## [MATERIAL SUPPLIED]

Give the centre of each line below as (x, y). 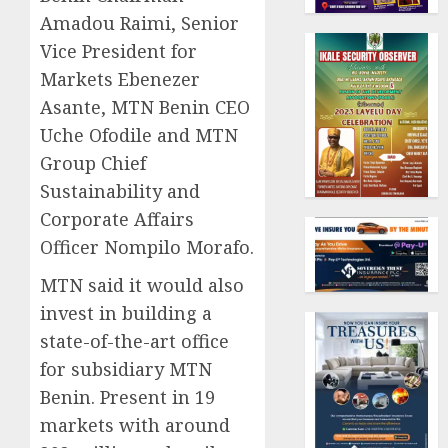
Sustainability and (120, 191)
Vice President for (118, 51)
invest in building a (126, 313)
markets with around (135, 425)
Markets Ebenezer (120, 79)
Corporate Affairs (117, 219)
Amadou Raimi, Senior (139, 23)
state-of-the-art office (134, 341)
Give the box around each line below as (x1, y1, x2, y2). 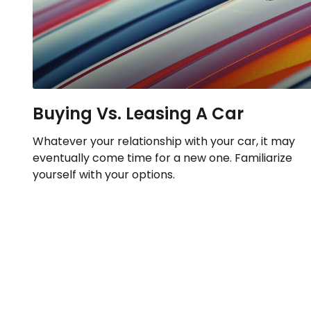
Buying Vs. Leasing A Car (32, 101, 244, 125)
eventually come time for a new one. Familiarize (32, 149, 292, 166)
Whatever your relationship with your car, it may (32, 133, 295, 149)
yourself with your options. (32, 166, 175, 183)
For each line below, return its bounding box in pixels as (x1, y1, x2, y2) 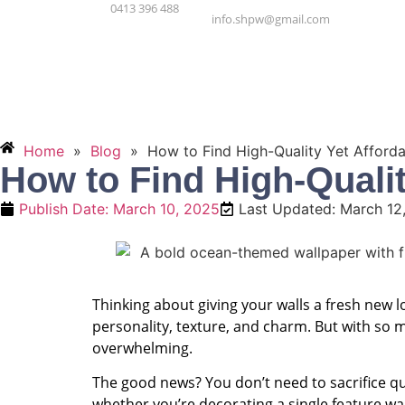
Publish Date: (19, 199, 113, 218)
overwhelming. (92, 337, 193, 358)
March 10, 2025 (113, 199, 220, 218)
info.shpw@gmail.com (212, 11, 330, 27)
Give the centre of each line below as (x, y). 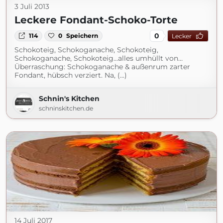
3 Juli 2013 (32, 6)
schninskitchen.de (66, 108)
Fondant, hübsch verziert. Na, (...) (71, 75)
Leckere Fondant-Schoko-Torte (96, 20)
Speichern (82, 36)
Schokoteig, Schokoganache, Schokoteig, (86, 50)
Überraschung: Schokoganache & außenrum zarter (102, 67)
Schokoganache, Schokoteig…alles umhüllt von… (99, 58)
* * *
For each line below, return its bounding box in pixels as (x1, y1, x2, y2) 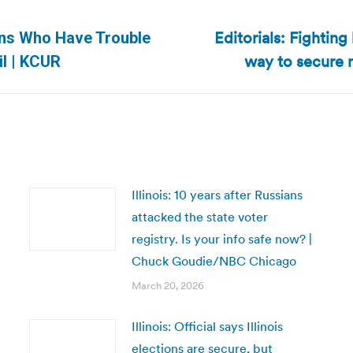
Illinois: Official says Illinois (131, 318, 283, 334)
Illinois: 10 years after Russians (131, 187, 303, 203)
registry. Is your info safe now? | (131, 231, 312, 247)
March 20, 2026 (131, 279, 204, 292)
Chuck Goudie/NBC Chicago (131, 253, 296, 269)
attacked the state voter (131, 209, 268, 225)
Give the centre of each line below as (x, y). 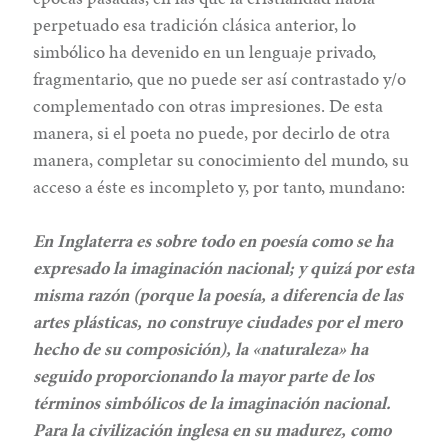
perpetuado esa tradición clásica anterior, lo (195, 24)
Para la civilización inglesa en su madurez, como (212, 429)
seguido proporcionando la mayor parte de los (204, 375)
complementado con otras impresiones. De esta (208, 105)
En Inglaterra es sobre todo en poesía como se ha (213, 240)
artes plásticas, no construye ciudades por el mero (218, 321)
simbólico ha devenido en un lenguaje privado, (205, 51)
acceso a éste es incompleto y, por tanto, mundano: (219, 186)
==
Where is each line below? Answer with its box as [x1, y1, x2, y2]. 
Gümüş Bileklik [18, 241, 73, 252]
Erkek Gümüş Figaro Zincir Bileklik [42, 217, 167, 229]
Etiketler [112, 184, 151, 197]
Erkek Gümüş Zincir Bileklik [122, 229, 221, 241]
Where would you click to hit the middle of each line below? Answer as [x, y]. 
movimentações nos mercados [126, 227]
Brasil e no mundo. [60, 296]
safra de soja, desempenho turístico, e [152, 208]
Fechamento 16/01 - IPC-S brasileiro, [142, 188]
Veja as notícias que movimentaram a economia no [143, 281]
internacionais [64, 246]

## [EXERCISE BRIEF]
Above are the entries. Copy exactly the part that opens with the line containing "Leckere Fondant-Schoko-Torte (96, 20)" and closes with the line containing "Schokoganache, Schokoteig…alles umhüllt", and no more.

## [FINAL ANSWER]
Leckere Fondant-Schoko-Torte (96, 20)
Speichern (82, 36)
Schokoteig, Schokoganache, Schokoteig, (86, 50)
Überraschung: Schokoganache & außenrum zarter (102, 67)
Schokoganache, Schokoteig…alles umhüllt von… (99, 58)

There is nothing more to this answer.